Day 22. Sunday, August 20. Jizzakh to Samarkand. 132km, with 954m of climbing.
Samarkand, the peach of an ancient Silk Road city, has stirred people’s imaginations for centuries. Today, we cyclists were just the latest travellers irresistibly drawn to it, as eager to experience and explore it as countless people have before us. And thank you, kind route planners, for scheduling us two rest days here to make the most of it.
While our journey west continued gently downhill, as it has for the past 10 days or so, we began today with a couple of hours of modest climbing up to a blip-of-a-plateau. The early morning light was beautiful, as the photo below attests when some of us paused for picture taking.
Almost as good was the genuine coffee stop about an hour later. The barista was meticulous and our drinks perfect. But he hid shyly behind his machine with his “shit happens” T-shirt suggesting he was yet to believe he was master of the beans.

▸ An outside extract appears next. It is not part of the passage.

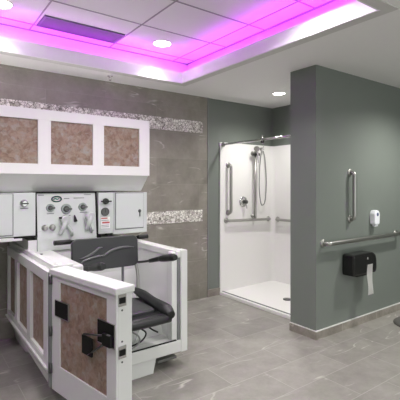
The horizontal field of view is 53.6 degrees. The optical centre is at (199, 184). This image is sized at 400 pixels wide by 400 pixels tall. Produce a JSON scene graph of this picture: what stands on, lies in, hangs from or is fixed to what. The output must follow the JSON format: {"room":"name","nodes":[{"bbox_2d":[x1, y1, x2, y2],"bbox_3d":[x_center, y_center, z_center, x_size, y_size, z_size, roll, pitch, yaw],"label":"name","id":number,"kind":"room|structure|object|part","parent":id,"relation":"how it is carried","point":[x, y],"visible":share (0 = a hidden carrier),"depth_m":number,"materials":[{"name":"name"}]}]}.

Thereafter the day got a lot hotter, back up to 40C or so. We take this very seriously, and have been well-briefed on the symptoms, because a couple of riders already have suffered from heat exhaustion – when their body temperature elevates and the only remedy is to stop riding, sit in the shade, drink lots and wait for the van to pick them up. Usually, they then take a day or two off riding to give their bodies time to recover.

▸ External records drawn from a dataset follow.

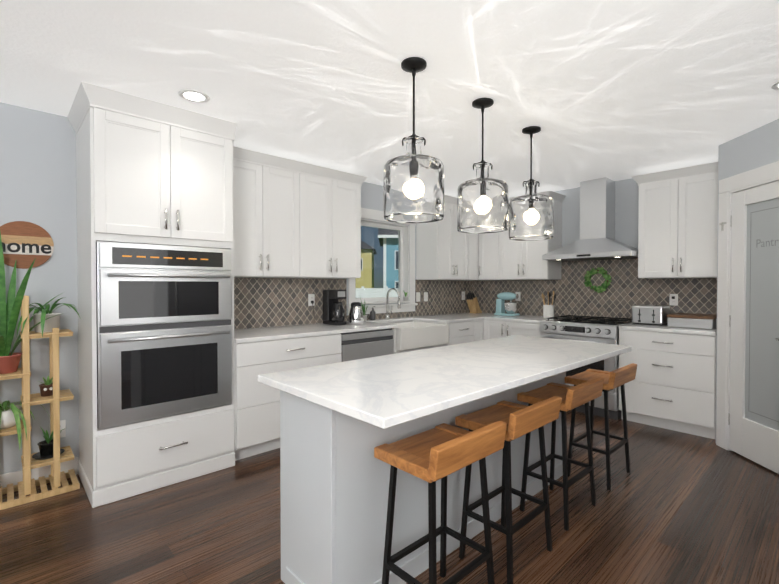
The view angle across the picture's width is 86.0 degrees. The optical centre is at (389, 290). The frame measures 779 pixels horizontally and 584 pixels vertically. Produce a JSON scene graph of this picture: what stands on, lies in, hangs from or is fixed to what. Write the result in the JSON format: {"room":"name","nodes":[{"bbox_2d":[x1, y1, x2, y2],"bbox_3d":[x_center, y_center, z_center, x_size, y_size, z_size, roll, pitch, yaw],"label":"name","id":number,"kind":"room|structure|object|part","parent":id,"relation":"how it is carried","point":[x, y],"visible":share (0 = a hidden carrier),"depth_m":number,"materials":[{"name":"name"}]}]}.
{"room":"kitchen","nodes":[
{"label":"kitchen","id":0,"kind":"room"},
{"bbox_2d":[0,102,468,473],"bbox_3d":[-1.289,0.031,3.784,6.900,2.440,0.160,-1,1,-43],"label":"wall","id":1,"kind":"structure","parent":0,"point":[38,184],"depth_m":2.76,"materials":[{"name":"grey paint"}]},
{"bbox_2d":[0,221,53,268],"bbox_3d":[-2.343,-0.292,2.673,0.304,0.304,0.015,-1,1,-43],"label":"home sign","id":2,"kind":"object","parent":1,"relation":"attached to","point":[25,244],"visible":0.9,"depth_m":2.68,"materials":[{"name":"brown wood"}]},
{"bbox_2d":[0,457,78,487],"bbox_3d":[-2.882,1.214,2.193,2.019,0.115,0.019,-1,1,-43],"label":"baseboard","id":3,"kind":"structure","parent":1,"relation":"attached to","point":[14,478],"depth_m":2.72,"materials":[{"name":"white wood"}]},
{"bbox_2d":[60,420,65,437],"bbox_3d":[-2.223,0.933,2.811,0.072,0.116,0.007,-1,1,-43],"label":"electrical outlet","id":4,"kind":"object","parent":1,"relation":"attached to","point":[63,426],"visible":0.31,"depth_m":2.83,"materials":[{"name":"white plastic"}]},
{"bbox_2d":[233,146,308,277],"bbox_3d":[-1.135,-0.614,3.567,0.750,0.996,0.348,-1,1,-43],"label":"upper cabinet","id":5,"kind":"object","parent":1,"relation":"attached to","point":[295,219],"depth_m":3.47,"materials":[{"name":"white wood"}]},
{"bbox_2d":[309,164,364,278],"bbox_3d":[-0.673,-0.619,3.998,0.750,0.996,0.348,-1,1,-43],"label":"upper cabinet","id":6,"kind":"object","parent":1,"relation":"attached to","point":[334,195],"depth_m":3.90,"materials":[{"name":"white wood"}]},
{"bbox_2d":[234,277,473,329],"bbox_3d":[-0.171,0.097,4.710,3.702,0.452,0.008,-1,1,-43],"label":"tile backsplash","id":7,"kind":"structure","parent":1,"relation":"attached to","point":[266,302],"depth_m":4.06,"materials":[{"name":"tile"}]},
{"bbox_2d":[308,294,314,318],"bbox_3d":[-0.762,0.163,4.130,0.072,0.258,0.037,-1,1,-43],"label":"electrical outlet","id":8,"kind":"object","parent":7,"relation":"attached to","point":[311,299],"visible":1,"depth_m":4.13,"materials":[{"name":"white plastic"}]},
{"bbox_2d":[416,292,419,301],"bbox_3d":[0.360,0.078,5.190,0.072,0.116,0.012,-1,1,-43],"label":"electrical outlet","id":9,"kind":"object","parent":7,"relation":"attached to","point":[417,296],"visible":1,"depth_m":5.18,"materials":[{"name":"white plastic"}]},
{"bbox_2d":[424,292,427,300],"bbox_3d":[0.463,0.076,5.286,0.072,0.116,0.012,-1,1,-43],"label":"electrical outlet","id":10,"kind":"object","parent":7,"relation":"attached to","point":[425,296],"visible":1,"depth_m":5.28,"materials":[{"name":"white plastic"}]},
{"bbox_2d":[347,208,417,314],"bbox_3d":[-0.098,-0.325,4.833,1.060,1.165,0.170,-1,1,-43],"label":"window","id":11,"kind":"structure","parent":1,"relation":"in","point":[408,257],"depth_m":5.02,"materials":[{"name":"white wood"}]},
{"bbox_3d":[-0.141,-0.327,4.880,0.812,0.904,0.037,-1,1,-43],"label":"window sash","id":12,"kind":"part","parent":11,"relation":"part of","materials":[{"name":"white wood"}]},
{"bbox_2d":[416,195,467,279],"bbox_3d":[0.669,-0.636,5.248,0.603,0.996,0.348,-1,1,-43],"label":"upper cabinet","id":13,"kind":"object","parent":1,"relation":"attached to","point":[446,249],"depth_m":5.06,"materials":[{"name":"white wood"}]},
{"bbox_2d":[464,233,483,279],"bbox_3d":[0.975,-0.639,5.488,0.293,0.996,0.412,-1,1,-43],"label":"upper cabinet","id":14,"kind":"object","parent":1,"relation":"attached to","point":[473,242],"depth_m":5.41,"materials":[{"name":"white wood"}]},
{"bbox_2d":[0,410,778,583],"bbox_3d":[0.265,1.302,2.131,6.900,0.060,4.700,-1,1,-43],"label":"floor","id":15,"kind":"structure","parent":0,"point":[674,507],"depth_m":2.22,"materials":[{"name":"brown wood"}]},
{"bbox_2d":[0,232,80,509],"bbox_3d":[-2.273,0.439,2.369,0.842,1.660,0.546,-1,1,-43],"label":"plant stand","id":16,"kind":"object","parent":15,"relation":"on","point":[53,454],"visible":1,"depth_m":2.56,"materials":[{"name":"brown wood"}]},
{"bbox_2d":[67,81,236,507],"bbox_3d":[-1.625,0.044,2.896,0.888,2.437,0.676,-1,1,-43],"label":"tall cabinet","id":17,"kind":"object","parent":15,"relation":"on","point":[148,171],"visible":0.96,"depth_m":2.64,"materials":[{"name":"white wood"}]},
{"bbox_2d":[96,241,231,429],"bbox_3d":[-1.579,0.258,2.884,0.788,1.104,0.646,-1,1,-43],"label":"oven","id":18,"kind":"object","parent":17,"relation":"in","point":[164,328],"visible":0.98,"depth_m":2.64,"materials":[{"name":"grey metal"}]},
{"bbox_2d":[234,333,341,460],"bbox_3d":[-0.959,0.813,3.535,0.938,0.882,0.662,-1,1,-43],"label":"base cabinet","id":19,"kind":"object","parent":15,"relation":"on","point":[257,417],"visible":0.4,"depth_m":3.16,"materials":[{"name":"white wood"}]},
{"bbox_2d":[340,328,393,361],"bbox_3d":[-0.384,0.806,4.066,0.614,0.882,0.594,-1,1,-43],"label":"dishwasher","id":20,"kind":"object","parent":15,"relation":"on","point":[364,344],"visible":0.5,"depth_m":3.83,"materials":[{"name":"grey metal"}]},
{"bbox_2d":[280,372,565,583],"bbox_3d":[0.361,0.828,2.367,1.970,0.882,0.419,-1,1,-43],"label":"kitchen island","id":21,"kind":"object","parent":15,"relation":"on","point":[334,480],"visible":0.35,"depth_m":1.73,"materials":[{"name":"white wood"}]},
{"bbox_2d":[258,335,631,428],"bbox_3d":[0.482,0.371,2.219,2.115,0.031,0.810,-1,1,-43],"label":"island countertop","id":22,"kind":"structure","parent":21,"relation":"on","point":[386,391],"depth_m":1.78,"materials":[{"name":"stone"}]},
{"bbox_2d":[394,339,451,353],"bbox_3d":[0.144,0.913,4.587,0.822,0.655,0.628,-1,1,-43],"label":"base cabinet","id":23,"kind":"object","parent":15,"relation":"on","point":[395,351],"depth_m":4.30,"materials":[{"name":"white wood"}]},
{"bbox_2d":[404,320,475,344],"bbox_3d":[0.617,0.794,5.025,0.592,0.882,0.628,-1,1,-43],"label":"base cabinet","id":24,"kind":"object","parent":15,"relation":"on","point":[469,331],"depth_m":4.80,"materials":[{"name":"white wood"}]},
{"bbox_2d":[234,312,493,342],"bbox_3d":[0.043,0.343,4.480,3.701,0.030,0.635,-1,1,-43],"label":"countertop","id":25,"kind":"structure","parent":24,"relation":"on","point":[262,334],"depth_m":3.82,"materials":[{"name":"stone"}]},
{"bbox_2d":[323,290,345,324],"bbox_3d":[-0.541,0.160,4.127,0.136,0.340,0.236,-1,1,-43],"label":"coffee maker","id":26,"kind":"object","parent":25,"relation":"on","point":[333,312],"visible":0.98,"depth_m":4.06,"materials":[{"name":"black plastic"}]},
{"bbox_2d":[348,302,363,324],"bbox_3d":[-0.343,0.223,4.134,0.184,0.215,0.152,-1,1,-43],"label":"kettle","id":27,"kind":"object","parent":25,"relation":"on","point":[356,315],"visible":1,"depth_m":4.09,"materials":[{"name":"silver metal"}]},
{"bbox_2d":[360,298,367,320],"bbox_3d":[-0.276,0.187,4.516,0.108,0.276,0.101,-1,1,-43],"label":"herb pot","id":28,"kind":"object","parent":25,"relation":"on","point":[364,313],"visible":0.83,"depth_m":4.50,"materials":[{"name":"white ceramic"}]},
{"bbox_2d":[370,306,375,319],"bbox_3d":[-0.180,0.247,4.606,0.060,0.154,0.070,-1,1,-43],"label":"soap dispenser","id":29,"kind":"object","parent":25,"relation":"on","point":[372,314],"visible":1,"depth_m":4.59,"materials":[{"name":"grey"}]},
{"bbox_2d":[385,288,448,350],"bbox_3d":[0.172,0.275,4.551,0.740,0.612,0.613,-1,1,-43],"label":"sink","id":30,"kind":"object","parent":25,"relation":"in","point":[412,335],"visible":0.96,"depth_m":4.38,"materials":[{"name":"white ceramic"}]},
{"bbox_2d":[466,293,481,312],"bbox_3d":[1.158,0.169,5.749,0.232,0.280,0.110,-1,1,-43],"label":"knife block","id":31,"kind":"object","parent":25,"relation":"on","point":[473,303],"visible":1,"depth_m":5.70,"materials":[{"name":"brown wood"}]},
{"bbox_2d":[494,292,519,315],"bbox_3d":[1.483,0.166,5.306,0.226,0.298,0.296,-1,1,-43],"label":"mixer","id":32,"kind":"object","parent":25,"relation":"on","point":[510,307],"visible":1,"depth_m":5.27,"materials":[{"name":"teal metal"}]},
{"bbox_2d":[374,420,506,583],"bbox_3d":[0.202,0.900,1.635,0.420,0.760,0.323,-1,1,-43],"label":"stool","id":33,"kind":"object","parent":15,"relation":"on","point":[431,457],"visible":1,"depth_m":1.60,"materials":[{"name":"brown wood"}]},
{"bbox_2d":[476,319,487,340],"bbox_3d":[0.897,0.791,5.242,0.206,0.882,0.692,-1,1,-43],"label":"base cabinet","id":34,"kind":"object","parent":15,"relation":"on","point":[481,325],"depth_m":5.05,"materials":[{"name":"white wood"}]},
{"bbox_2d":[488,320,511,338],"bbox_3d":[1.478,0.792,5.162,0.679,0.882,0.387,-1,1,-43],"label":"base cabinet","id":35,"kind":"object","parent":15,"relation":"on","point":[496,328],"depth_m":4.94,"materials":[{"name":"white wood"}]},
{"bbox_2d":[455,396,561,583],"bbox_3d":[0.573,0.895,2.007,0.420,0.760,0.323,-1,1,-43],"label":"stool","id":36,"kind":"object","parent":15,"relation":"on","point":[520,420],"visible":0.9,"depth_m":1.96,"materials":[{"name":"brown wood"}]},
{"bbox_2d":[512,321,540,336],"bbox_3d":[1.716,0.795,4.945,0.628,0.882,0.497,-1,1,-43],"label":"base cabinet","id":37,"kind":"object","parent":15,"relation":"on","point":[518,328],"depth_m":4.68,"materials":[{"name":"white wood"}]},
{"bbox_2d":[484,315,562,322],"bbox_3d":[1.635,0.336,5.016,0.641,0.030,0.720,-1,1,-43],"label":"countertop","id":38,"kind":"structure","parent":37,"relation":"on","point":[521,318],"depth_m":4.90,"materials":[{"name":"stone"}]},
{"bbox_2d":[541,291,555,317],"bbox_3d":[1.896,0.159,4.977,0.171,0.321,0.137,-1,1,-43],"label":"utensil crock","id":39,"kind":"object","parent":38,"relation":"on","point":[548,310],"visible":0.98,"depth_m":4.93,"materials":[{"name":"white ceramic"}]},
{"bbox_2d":[517,377,603,530],"bbox_3d":[0.995,0.889,2.427,0.420,0.760,0.323,-1,1,-43],"label":"stool","id":40,"kind":"object","parent":15,"relation":"on","point":[584,393],"visible":0.98,"depth_m":2.39,"materials":[{"name":"brown wood"}]},
{"bbox_2d":[539,315,632,419],"bbox_3d":[2.101,0.767,4.436,0.739,0.950,0.760,-1,1,-43],"label":"range","id":41,"kind":"object","parent":15,"relation":"on","point":[594,329],"visible":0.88,"depth_m":4.14,"materials":[{"name":"silver metal"}]},
{"bbox_2d":[565,363,636,489],"bbox_3d":[1.449,0.884,2.864,0.420,0.760,0.323,-1,1,-43],"label":"stool","id":42,"kind":"object","parent":15,"relation":"on","point":[616,378],"visible":0.9,"depth_m":2.83,"materials":[{"name":"brown wood"}]},
{"bbox_2d":[618,329,716,438],"bbox_3d":[2.650,0.808,3.916,0.662,0.882,0.738,-1,1,-43],"label":"base cabinet","id":43,"kind":"object","parent":15,"relation":"on","point":[671,385],"visible":0.81,"depth_m":3.67,"materials":[{"name":"white wood"}]},
{"bbox_2d":[619,323,716,335],"bbox_3d":[2.661,0.350,3.920,0.632,0.030,0.738,-1,1,-43],"label":"countertop","id":44,"kind":"structure","parent":43,"relation":"on","point":[666,328],"depth_m":3.73,"materials":[{"name":"stone"}]},
{"bbox_2d":[632,305,669,325],"bbox_3d":[2.583,0.237,4.132,0.282,0.186,0.270,-1,1,-43],"label":"toaster","id":45,"kind":"object","parent":44,"relation":"on","point":[649,314],"visible":0.92,"depth_m":4.04,"materials":[{"name":"silver metal"}]},
{"bbox_2d":[667,313,716,328],"bbox_3d":[2.818,0.278,3.866,0.370,0.112,0.350,-1,1,-43],"label":"bread box","id":46,"kind":"object","parent":44,"relation":"on","point":[697,321],"visible":0.85,"depth_m":3.75,"materials":[{"name":"silver metal"}]},
{"bbox_2d":[0,0,778,197],"bbox_3d":[0.265,-1.198,2.099,6.900,0.060,4.700,-1,1,-43],"label":"ceiling","id":47,"kind":"structure","parent":0,"point":[616,90],"depth_m":2.25,"materials":[{"name":"white paint"}]},
{"bbox_2d":[178,89,209,102],"bbox_3d":[-1.178,-1.171,2.519,0.176,0.004,0.176,-1,1,-43],"label":"recessed light","id":48,"kind":"object","parent":47,"relation":"in","point":[195,96],"visible":1,"depth_m":2.52,"materials":[{"name":"white"}]},
{"bbox_2d":[383,57,444,222],"bbox_3d":[0.125,-0.768,2.152,0.316,0.795,0.316,-1,1,-43],"label":"pendant light","id":49,"kind":"object","parent":47,"relation":"hanging from","point":[413,186],"visible":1,"depth_m":2.03,"materials":[{"name":"clear glass"}]},
{"bbox_2d":[457,98,508,232],"bbox_3d":[0.580,-0.774,2.603,0.316,0.795,0.316,-1,1,-43],"label":"pendant light","id":50,"kind":"object","parent":47,"relation":"hanging from","point":[482,202],"visible":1,"depth_m":2.49,"materials":[{"name":"clear glass"}]},
{"bbox_2d":[509,126,553,240],"bbox_3d":[1.035,-0.779,3.053,0.316,0.795,0.316,-1,1,-43],"label":"pendant light","id":51,"kind":"object","parent":47,"relation":"hanging from","point":[531,214],"visible":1,"depth_m":2.94,"materials":[{"name":"clear glass"}]},
{"bbox_2d":[771,81,778,89],"bbox_3d":[2.262,-1.169,2.346,0.176,0.004,0.176,-1,1,-43],"label":"recessed light","id":52,"kind":"object","parent":47,"relation":"in","point":[775,86],"visible":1,"depth_m":2.39,"materials":[{"name":"white"}]},
{"bbox_2d":[493,178,668,315],"bbox_3d":[2.786,0.023,4.359,0.150,2.440,4.550,-1,1,-43],"label":"wall","id":53,"kind":"structure","parent":0,"point":[626,207],"depth_m":4.54,"materials":[{"name":"grey paint"}]},
{"bbox_2d":[484,233,495,279],"bbox_3d":[1.408,-0.638,5.462,0.348,0.996,0.384,-1,1,-43],"label":"upper cabinet","id":54,"kind":"object","parent":53,"relation":"attached to","point":[487,236],"depth_m":5.37,"materials":[{"name":"white wood"}]},
{"bbox_2d":[492,191,563,279],"bbox_3d":[1.698,-0.634,5.151,0.348,0.996,0.705,-1,1,-43],"label":"upper cabinet","id":55,"kind":"object","parent":53,"relation":"attached to","point":[511,259],"depth_m":4.98,"materials":[{"name":"white wood"}]},
{"bbox_2d":[542,177,637,261],"bbox_3d":[2.193,-0.766,4.501,0.492,0.858,0.910,-1,1,-43],"label":"range hood","id":56,"kind":"object","parent":53,"relation":"attached to","point":[597,241],"visible":0.9,"depth_m":4.46,"materials":[{"name":"silver metal"}]},
{"bbox_2d":[474,258,716,320],"bbox_3d":[2.172,-0.022,4.902,0.008,0.684,2.850,-1,1,-43],"label":"tile backsplash","id":57,"kind":"structure","parent":53,"relation":"attached to","point":[625,290],"depth_m":4.67,"materials":[{"name":"tile"}]},
{"bbox_2d":[515,292,520,300],"bbox_3d":[1.670,0.075,5.432,0.007,0.116,0.072,-1,1,-43],"label":"electrical outlet","id":58,"kind":"object","parent":57,"relation":"attached to","point":[519,297],"visible":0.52,"depth_m":5.42,"materials":[{"name":"white plastic"}]},
{"bbox_2d":[584,267,610,292],"bbox_3d":[2.327,-0.119,4.682,0.046,0.289,0.298,-1,1,-43],"label":"wreath","id":59,"kind":"object","parent":57,"relation":"attached to","point":[603,286],"visible":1,"depth_m":4.66,"materials":[{"name":"green plant"}]},
{"bbox_2d":[669,294,677,305],"bbox_3d":[2.832,0.091,4.168,0.028,0.116,0.072,-1,1,-43],"label":"electrical outlet","id":60,"kind":"object","parent":57,"relation":"attached to","point":[673,299],"visible":1,"depth_m":4.17,"materials":[{"name":"white plastic"}]},
{"bbox_2d":[632,162,717,278],"bbox_3d":[2.755,-0.619,3.978,0.398,0.995,0.712,-1,1,-43],"label":"upper cabinet","id":61,"kind":"object","parent":53,"relation":"attached to","point":[678,223],"visible":0.92,"depth_m":3.85,"materials":[{"name":"white wood"}]},
{"bbox_2d":[715,119,778,442],"bbox_3d":[3.130,0.043,2.808,1.461,2.440,1.510,-1,1,-43],"label":"wall","id":62,"kind":"structure","parent":0,"point":[754,149],"depth_m":3.12,"materials":[{"name":"grey paint"}]},
{"bbox_2d":[716,161,778,450],"bbox_3d":[2.704,0.189,2.948,0.122,2.145,0.880,0,1,2],"label":"door frame","id":63,"kind":"structure","parent":62,"relation":"attached to","point":[752,178],"depth_m":3.30,"materials":[{"name":"white wood"}]},
{"bbox_2d":[720,222,726,230],"bbox_3d":[2.651,-0.511,3.321,0.009,0.065,0.060,0,1,2],"label":"hook","id":64,"kind":"object","parent":63,"relation":"attached to","point":[722,225],"visible":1,"depth_m":3.32,"materials":[{"name":"silver metal"}]},
{"bbox_2d":[728,181,778,473],"bbox_3d":[2.671,0.248,2.955,0.475,2.002,0.489,-1,1,-43],"label":"pantry door","id":65,"kind":"structure","parent":62,"relation":"in","point":[753,418],"depth_m":3.05,"materials":[{"name":"white wood"}]},
{"bbox_2d":[756,239,777,247],"bbox_3d":[2.672,-0.332,2.939,0.001,0.078,0.216,0,1,2],"label":"lettering","id":66,"kind":"object","parent":65,"relation":"attached to","point":[766,243],"depth_m":2.98,"materials":[{"name":"grey paint"}]},
{"label":"outside","id":67,"kind":"structure","parent":0,"visible":0},
{"bbox_3d":[-21.572,1.187,67.128,130.000,0.300,119.500,-1,1,-43],"label":"ground","id":68,"kind":"structure","parent":67,"visible":0},
{"bbox_2d":[355,240,376,287],"bbox_3d":[-7.385,-3.987,61.217,10.900,10.200,10.000,0,1,0],"label":"house","id":69,"kind":"structure","parent":68,"relation":"on","point":[368,261],"depth_m":56.75,"materials":[{"name":"yellow"}]},
{"bbox_2d":[355,286,397,297],"bbox_3d":[-0.131,0.741,17.796,12.120,1.860,0.090,0,1,0],"label":"fence","id":70,"kind":"object","parent":68,"relation":"on","point":[371,292],"depth_m":17.78,"materials":[{"name":"white wood"}]},
{"bbox_2d":[378,228,398,287],"bbox_3d":[5.665,-3.118,40.233,13.300,9.000,10.050,0,1,0],"label":"house","id":71,"kind":"structure","parent":68,"relation":"on","point":[383,242],"depth_m":35.74,"materials":[{"name":"blue"}]}
]}

After riding the very first three days of the tour in short sleeves (and copious sunscreen) I switched to my long-sleeved tops and am very grateful for the covering. They are a very light merino wool blend but amazingly, they aren’t the least itchy and they very effectively wick away sweat to help keep me a bit cooler. And I usually ride in the afternoons with a cotton bandana covering my scalp under my helmet, through which I periodically pour cold water to keep a cool head. So far so good…
Our first experience of Samarkand this afternoon was the absolute antithesis of ancient. As Uzbekistan’s second-largest city after the capital of Tashkent, it’s growing fast and is home to some half a million people. The last 12km of our ride was very urban, very modern though well-planned and built – including broad bike lanes that put Auckland to shame.
Likewise, our hotel is very modern, yet evocative of place and culture. Knowing old Samarkand and its magnificent monuments are just a couple of km down the road, we’re very eager to explore them tomorrow.